• YOUR TASK
The answer consists solely of the listing's lines from the first through the line containing "go further.", each reproduced exactly.

• DATA SUPPLIED

■ ■ ■ ■

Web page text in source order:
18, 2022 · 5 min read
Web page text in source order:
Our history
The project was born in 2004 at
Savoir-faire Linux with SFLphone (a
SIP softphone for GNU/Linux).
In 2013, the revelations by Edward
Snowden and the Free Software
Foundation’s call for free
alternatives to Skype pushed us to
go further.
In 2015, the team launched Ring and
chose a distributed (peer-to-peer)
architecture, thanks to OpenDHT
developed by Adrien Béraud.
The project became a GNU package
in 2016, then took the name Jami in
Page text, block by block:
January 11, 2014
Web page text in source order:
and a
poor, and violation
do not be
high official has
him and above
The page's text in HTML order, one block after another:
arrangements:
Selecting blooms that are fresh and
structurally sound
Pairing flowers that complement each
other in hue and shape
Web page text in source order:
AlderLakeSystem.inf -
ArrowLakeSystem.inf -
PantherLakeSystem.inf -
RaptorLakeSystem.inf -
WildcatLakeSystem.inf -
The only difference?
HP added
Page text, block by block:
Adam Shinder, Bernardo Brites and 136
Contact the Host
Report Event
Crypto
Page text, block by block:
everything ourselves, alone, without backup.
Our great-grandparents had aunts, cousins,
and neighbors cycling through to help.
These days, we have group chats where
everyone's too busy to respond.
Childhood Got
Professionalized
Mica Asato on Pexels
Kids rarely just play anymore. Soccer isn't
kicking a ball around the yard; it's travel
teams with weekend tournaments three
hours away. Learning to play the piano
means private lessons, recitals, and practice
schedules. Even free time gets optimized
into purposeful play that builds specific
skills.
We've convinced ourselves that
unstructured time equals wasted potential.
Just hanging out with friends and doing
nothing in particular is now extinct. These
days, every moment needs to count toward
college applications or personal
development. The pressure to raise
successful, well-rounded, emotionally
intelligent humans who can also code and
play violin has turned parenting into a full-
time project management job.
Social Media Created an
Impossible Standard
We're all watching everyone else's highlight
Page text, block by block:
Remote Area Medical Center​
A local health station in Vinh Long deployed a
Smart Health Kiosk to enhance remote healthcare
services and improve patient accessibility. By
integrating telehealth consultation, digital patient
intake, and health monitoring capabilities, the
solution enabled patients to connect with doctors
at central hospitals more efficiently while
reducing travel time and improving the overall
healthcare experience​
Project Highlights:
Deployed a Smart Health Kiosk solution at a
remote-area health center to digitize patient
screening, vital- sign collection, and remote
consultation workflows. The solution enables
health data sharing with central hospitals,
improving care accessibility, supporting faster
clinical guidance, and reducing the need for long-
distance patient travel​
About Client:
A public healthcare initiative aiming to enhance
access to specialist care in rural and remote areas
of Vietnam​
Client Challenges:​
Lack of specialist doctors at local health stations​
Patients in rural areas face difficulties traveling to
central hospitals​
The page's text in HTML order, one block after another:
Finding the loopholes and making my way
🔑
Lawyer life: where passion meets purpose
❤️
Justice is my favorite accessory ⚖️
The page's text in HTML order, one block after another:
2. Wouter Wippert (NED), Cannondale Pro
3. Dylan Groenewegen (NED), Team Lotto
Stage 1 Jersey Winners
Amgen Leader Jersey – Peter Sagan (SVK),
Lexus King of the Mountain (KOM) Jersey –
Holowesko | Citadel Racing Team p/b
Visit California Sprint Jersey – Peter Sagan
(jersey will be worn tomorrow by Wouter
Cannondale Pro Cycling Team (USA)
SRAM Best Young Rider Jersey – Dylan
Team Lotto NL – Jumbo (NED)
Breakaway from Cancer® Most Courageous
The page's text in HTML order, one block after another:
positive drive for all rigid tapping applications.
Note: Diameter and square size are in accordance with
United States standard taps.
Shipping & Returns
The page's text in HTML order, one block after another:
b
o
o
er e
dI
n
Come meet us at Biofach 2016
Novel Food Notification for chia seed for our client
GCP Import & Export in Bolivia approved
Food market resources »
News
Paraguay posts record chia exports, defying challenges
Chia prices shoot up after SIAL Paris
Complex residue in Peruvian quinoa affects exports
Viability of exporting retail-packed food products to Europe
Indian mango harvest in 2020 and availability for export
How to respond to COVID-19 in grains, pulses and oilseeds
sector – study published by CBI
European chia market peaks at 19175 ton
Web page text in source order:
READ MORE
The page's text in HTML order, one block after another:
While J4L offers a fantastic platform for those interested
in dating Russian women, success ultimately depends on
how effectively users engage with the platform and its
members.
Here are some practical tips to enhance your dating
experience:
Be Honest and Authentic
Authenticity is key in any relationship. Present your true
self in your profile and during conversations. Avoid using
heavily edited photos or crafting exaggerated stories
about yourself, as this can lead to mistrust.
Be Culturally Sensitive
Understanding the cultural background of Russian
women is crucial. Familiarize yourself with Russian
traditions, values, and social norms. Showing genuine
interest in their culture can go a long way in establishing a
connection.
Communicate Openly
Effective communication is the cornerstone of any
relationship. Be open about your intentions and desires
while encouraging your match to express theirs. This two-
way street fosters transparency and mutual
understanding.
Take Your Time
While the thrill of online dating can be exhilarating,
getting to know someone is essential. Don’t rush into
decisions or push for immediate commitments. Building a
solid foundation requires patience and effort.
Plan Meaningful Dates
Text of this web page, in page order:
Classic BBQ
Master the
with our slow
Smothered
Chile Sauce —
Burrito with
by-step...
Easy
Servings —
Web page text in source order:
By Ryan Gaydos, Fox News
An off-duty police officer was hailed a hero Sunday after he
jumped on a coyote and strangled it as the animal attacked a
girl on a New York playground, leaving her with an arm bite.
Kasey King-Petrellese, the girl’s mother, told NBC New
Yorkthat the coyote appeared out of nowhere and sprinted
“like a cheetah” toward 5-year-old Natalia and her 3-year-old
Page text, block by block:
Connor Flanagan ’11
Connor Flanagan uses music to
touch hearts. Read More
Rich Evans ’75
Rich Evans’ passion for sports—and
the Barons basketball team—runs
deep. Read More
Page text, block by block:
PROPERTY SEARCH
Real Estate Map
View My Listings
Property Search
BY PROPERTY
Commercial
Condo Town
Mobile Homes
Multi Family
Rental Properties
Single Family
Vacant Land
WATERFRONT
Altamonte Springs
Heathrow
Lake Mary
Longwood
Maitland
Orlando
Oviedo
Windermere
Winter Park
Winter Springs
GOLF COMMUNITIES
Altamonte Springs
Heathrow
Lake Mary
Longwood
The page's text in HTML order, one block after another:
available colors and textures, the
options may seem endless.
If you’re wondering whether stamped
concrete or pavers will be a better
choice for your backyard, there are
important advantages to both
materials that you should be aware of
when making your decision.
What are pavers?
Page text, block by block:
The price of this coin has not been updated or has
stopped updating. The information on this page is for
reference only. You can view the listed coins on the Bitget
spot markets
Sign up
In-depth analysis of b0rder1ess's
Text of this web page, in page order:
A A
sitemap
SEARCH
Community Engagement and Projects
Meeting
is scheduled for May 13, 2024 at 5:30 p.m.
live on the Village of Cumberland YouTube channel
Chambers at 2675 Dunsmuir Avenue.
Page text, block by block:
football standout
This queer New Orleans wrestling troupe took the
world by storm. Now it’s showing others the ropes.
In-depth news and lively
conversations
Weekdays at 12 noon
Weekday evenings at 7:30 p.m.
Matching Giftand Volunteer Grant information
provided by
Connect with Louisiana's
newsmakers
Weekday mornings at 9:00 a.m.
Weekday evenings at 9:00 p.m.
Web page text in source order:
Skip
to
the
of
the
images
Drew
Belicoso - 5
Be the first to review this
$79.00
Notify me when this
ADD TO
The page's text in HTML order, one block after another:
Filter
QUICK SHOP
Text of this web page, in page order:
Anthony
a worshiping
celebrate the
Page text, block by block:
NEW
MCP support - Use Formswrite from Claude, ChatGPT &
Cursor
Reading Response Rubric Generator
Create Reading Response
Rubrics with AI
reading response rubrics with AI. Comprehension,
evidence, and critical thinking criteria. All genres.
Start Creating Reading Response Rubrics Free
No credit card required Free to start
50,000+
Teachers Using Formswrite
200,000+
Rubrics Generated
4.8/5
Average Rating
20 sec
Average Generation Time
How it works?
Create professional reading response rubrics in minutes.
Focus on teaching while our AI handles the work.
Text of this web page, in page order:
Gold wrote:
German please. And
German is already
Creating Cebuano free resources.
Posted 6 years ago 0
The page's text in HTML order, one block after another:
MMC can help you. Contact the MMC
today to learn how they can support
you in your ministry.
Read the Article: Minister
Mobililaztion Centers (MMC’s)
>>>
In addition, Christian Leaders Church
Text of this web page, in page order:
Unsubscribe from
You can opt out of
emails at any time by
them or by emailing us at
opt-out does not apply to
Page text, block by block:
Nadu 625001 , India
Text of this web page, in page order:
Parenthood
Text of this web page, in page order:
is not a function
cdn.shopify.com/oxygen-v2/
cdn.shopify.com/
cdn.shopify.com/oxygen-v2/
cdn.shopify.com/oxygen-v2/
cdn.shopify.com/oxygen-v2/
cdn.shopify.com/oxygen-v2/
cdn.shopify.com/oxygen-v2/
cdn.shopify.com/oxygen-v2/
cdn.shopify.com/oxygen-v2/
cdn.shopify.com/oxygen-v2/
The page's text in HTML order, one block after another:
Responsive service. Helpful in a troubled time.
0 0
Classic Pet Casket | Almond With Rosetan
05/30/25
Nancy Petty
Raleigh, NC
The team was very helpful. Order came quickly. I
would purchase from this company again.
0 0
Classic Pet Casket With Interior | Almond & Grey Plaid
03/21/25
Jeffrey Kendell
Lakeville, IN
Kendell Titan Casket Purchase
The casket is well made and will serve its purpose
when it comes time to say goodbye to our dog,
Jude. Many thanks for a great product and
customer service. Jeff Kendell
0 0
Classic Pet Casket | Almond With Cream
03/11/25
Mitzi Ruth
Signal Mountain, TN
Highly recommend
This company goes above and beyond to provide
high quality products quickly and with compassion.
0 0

■ ■ ■ ■

• RESULT BELOW
Web page text in source order:
18, 2022 · 5 min read
Web page text in source order:
Our history
The project was born in 2004 at
Savoir-faire Linux with SFLphone (a
SIP softphone for GNU/Linux).
In 2013, the revelations by Edward
Snowden and the Free Software
Foundation’s call for free
alternatives to Skype pushed us to
go further.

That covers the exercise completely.